Dans une affaire comme celle-ci, il n'y a pas que des enjeux précis. Au-delà de la question de savoir si M. Turcotte était conscient ou non de ce qu'il faisait à ce moment, il y a un grand nombre de questions juridiques et sociales qui touchent l'ensemble de la société. Par exemple: quels sont les motifs qu'un accusé peut invoquer pour échapper à la condamnation? Quelles sont les conséquences d'une non-responsabilité criminelle? Les jurés doivent-ils utiliser un standard faible ou élevé lorsque vient le temps d'évaluer un accusé? Toutes ces questions dépassent le cas de M. Turcotte. Il n'y a aucune raison de se résoudre au mutisme. Toute opinion est pertinente, que l'on ait assisté ou non au procès. [...]
L'oeil de la Cour suprême
Le droit criminel, plus que tout autre domaine du droit, est celui qui a été l'objet de la jurisprudence la plus volumineuse de la Cour suprême sur les éléments requis pour mener à la condamnation d'une personne. Le plus haut tribunal du Canada a épluché année après année toutes les facettes du droit criminel pour définir un grand nombre de règles indélogeables qui circonscrivent les situations où une personne peut être condamnée pour meurtre: état mental requis, défenses disponibles, etc. Tout est passé sous la lorgnette de la Cour suprême. Plusieurs d'entre vous seraient sans doute surpris d'apprendre qu'une personne a déjà été innocentée du meurtre de ses beaux-parents, car elle a fait la preuve qu'elle était somnambule durant ledit meurtre (R. c. Parks [1992] 2 R.C.S. 871).
Je ne veux pas avoir l'air d'un réactionnaire qui aimerait condamner des personnes innocentes. Je n'ai pas de position particulière sur le fonctionnement actuel du verdict de non-responsabilité criminelle. Je trouve toutefois que la permissivité ou le conservatisme de notre système criminel nous concerne tous. J'aimerais bien savoir ce que nos gouvernements pensent de la facilité ou de la difficulté requise pour qu'une personne puisse être déclarée criminellement non responsable.
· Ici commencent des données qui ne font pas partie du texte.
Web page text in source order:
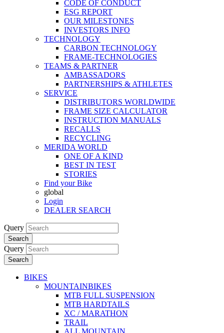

Mais il n'y a aucun risque qu'on le sache, car ce n'est pas de leur ressort. Leur marge de manoeuvre en matière criminelle a tellement été charcutée par l'interprétation que nos tribunaux ont faite de la Constitution que la possibilité pour la sphère politique d'agir dans ce domaine se situe quelque part entre zéro et zéro.
Droit de savoir
Cette situation met en perspective l'information abondante relayée par les médias sur cette affaire. Alors que les membres de la profession journalistique revendiquaient le principe du droit de savoir, il importe de leur rappeler l'utilité de ce droit. La transparence en matière judiciaire a comme principale fonction de permettre aux citoyens d'assurer un contrôle sur l'activité des tribunaux, pas de connaître les détails sordides d'un drame familial. Hérité d'une époque où le secret était généralement garant d'une iniquité, le principe des tribunaux ouverts à tous a permis de «démocratiser» le système de justice en démontrant son impartialité. C'est dans ce contexte que le droit de tout savoir prend le dessus sur le droit à la protection de la vie privée.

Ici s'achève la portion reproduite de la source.